Procedurally Generated Content in Games and its Effect on Player Experience

Abstract

This thesis investigates the relationship between algorithmic complexity, procedural content complexity, and user experience for procedural content generation (PCG) in video games. It examines whether increased algorithmic sophistication leads to more varied and higher-quality content, and how such content compares to handcrafted levels in terms of player experience.

A prototype game was developed in Unity using C# to compare two PCG approaches, a basic random walk algorithm and a more advanced graph rewriting system. The generated game levels were evaluated using both player-centric and technical methods. Player experience was assessed through Think-Aloud play-testing, semi-structured interviews, the Game Experience Questionnaire (GEQ), and gameplay data analysis. Algorithmic complexity was determined using Halstead complexity measurements and Cyclomatic Complexity.

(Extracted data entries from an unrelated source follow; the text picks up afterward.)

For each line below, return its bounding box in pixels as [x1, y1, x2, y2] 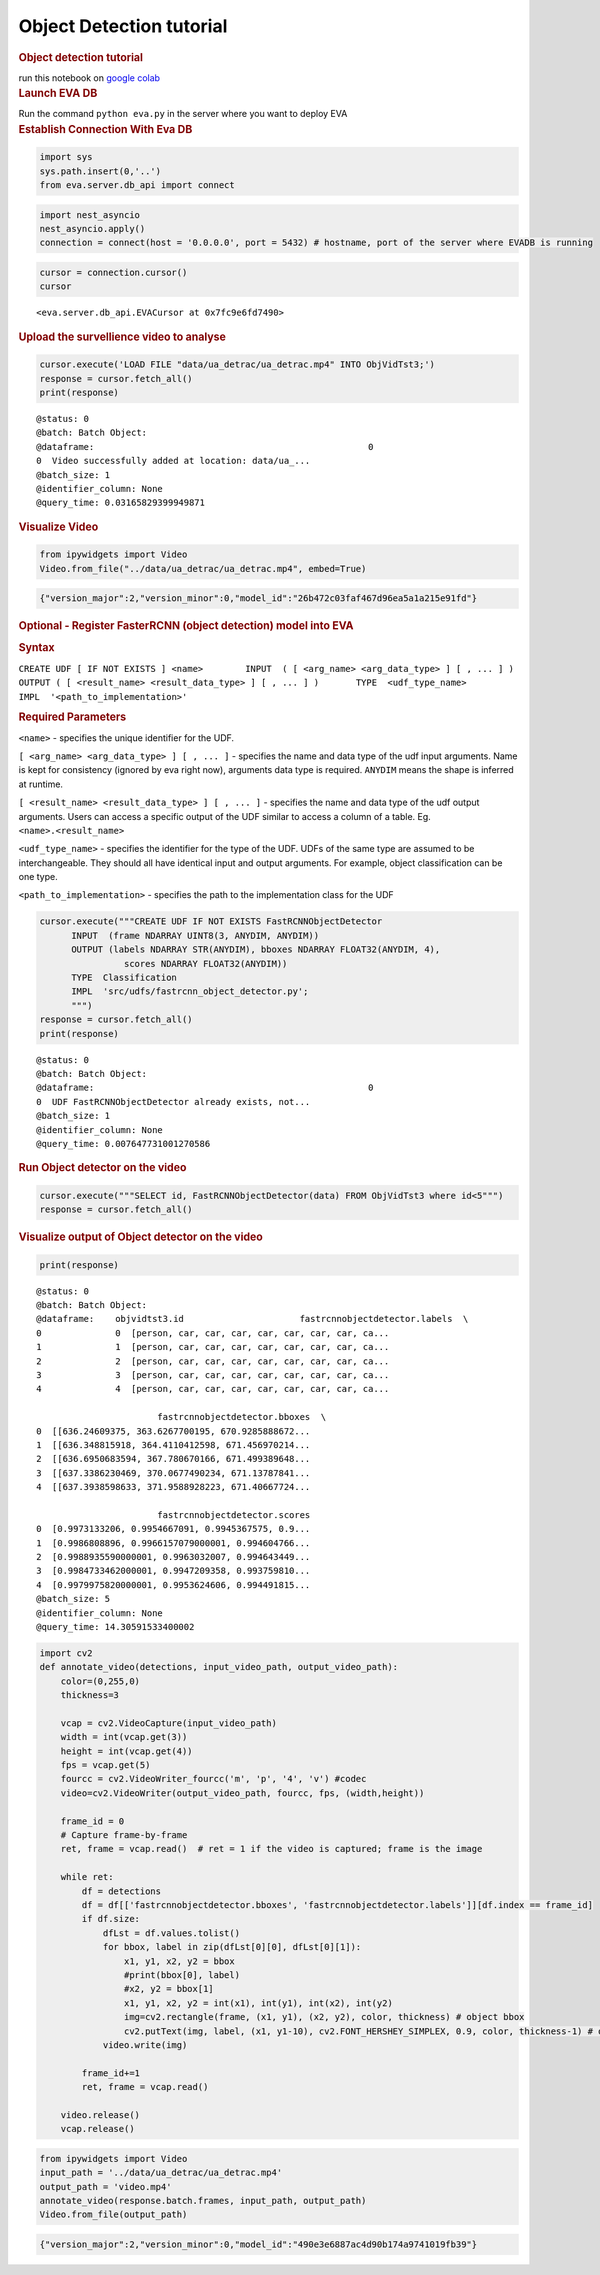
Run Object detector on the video [18, 1161, 187, 1175]
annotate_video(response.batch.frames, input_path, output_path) [39, 2195, 367, 2206]
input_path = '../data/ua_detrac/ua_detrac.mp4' [39, 2167, 283, 2179]
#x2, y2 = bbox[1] [123, 1983, 214, 1995]
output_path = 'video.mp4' [39, 2181, 172, 2192]
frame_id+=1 [81, 2067, 140, 2079]
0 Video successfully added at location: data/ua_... [36, 455, 311, 467]
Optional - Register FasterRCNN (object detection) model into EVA [18, 619, 354, 633]
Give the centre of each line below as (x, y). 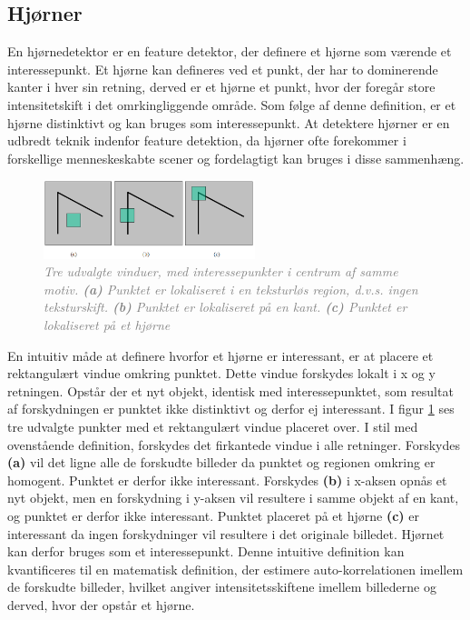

Results indicate that while the graph rewriting algorithm produced more diverse and engaging level structures than the random walk approach, it also introduced greater development complexity and reduced maintainability. Additionally, gameplay issues arose in procedurally generated content that were not present in handcrafted levels. These findings highlight the trade-offs between PCG complexity, content control, and content variety.

Ultimately, the thesis emphasises the need for controlled iteration, player-focused evaluation, and careful variable isolation in PCG system development. It provides actionable insights for game developers on when and how to apply procedural generation effectively while balancing content quality, development time, and system maintainability.